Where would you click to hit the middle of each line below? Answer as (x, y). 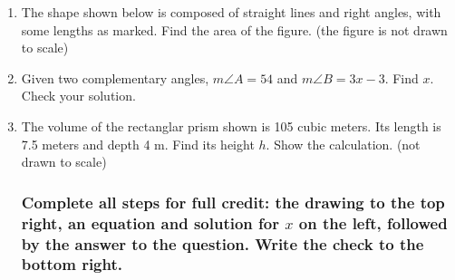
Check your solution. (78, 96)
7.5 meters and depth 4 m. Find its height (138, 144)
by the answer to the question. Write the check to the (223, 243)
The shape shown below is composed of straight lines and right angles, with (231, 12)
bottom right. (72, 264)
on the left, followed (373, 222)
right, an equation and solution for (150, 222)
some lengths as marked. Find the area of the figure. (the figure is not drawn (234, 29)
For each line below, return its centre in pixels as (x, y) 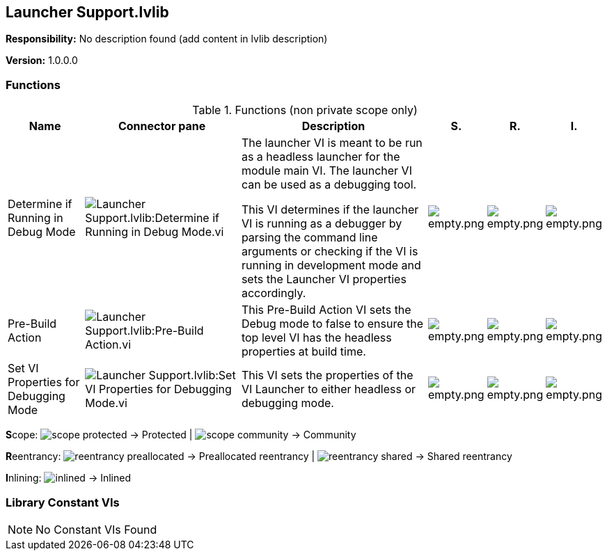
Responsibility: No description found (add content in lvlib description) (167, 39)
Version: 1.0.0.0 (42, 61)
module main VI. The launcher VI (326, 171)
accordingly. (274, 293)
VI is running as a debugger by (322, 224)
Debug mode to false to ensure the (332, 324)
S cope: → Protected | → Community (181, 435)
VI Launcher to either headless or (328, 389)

_ _ _ _

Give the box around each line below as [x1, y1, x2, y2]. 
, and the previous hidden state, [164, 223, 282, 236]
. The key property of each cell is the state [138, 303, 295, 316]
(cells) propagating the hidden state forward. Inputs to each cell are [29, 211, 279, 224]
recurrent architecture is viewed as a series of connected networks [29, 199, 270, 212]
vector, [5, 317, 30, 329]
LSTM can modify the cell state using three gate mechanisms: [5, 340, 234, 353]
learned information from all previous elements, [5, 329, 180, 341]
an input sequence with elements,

_ _ _ _

### What to do
A word-for-word reproduction is needed of the lines above from the line containing "For each line" through the line containing "VI Launcher to either headless or (328, 389)", with both ends kept and no pictures.

### Answer box
For each line below, return its centre in pixels as (x, y) 
Responsibility: No description found (add content in lvlib description) (167, 39)
Version: 1.0.0.0 (42, 61)
module main VI. The launcher VI (326, 171)
accordingly. (274, 293)
VI is running as a debugger by (322, 224)
Debug mode to false to ensure the (332, 324)
S cope: → Protected | → Community (181, 435)
VI Launcher to either headless or (328, 389)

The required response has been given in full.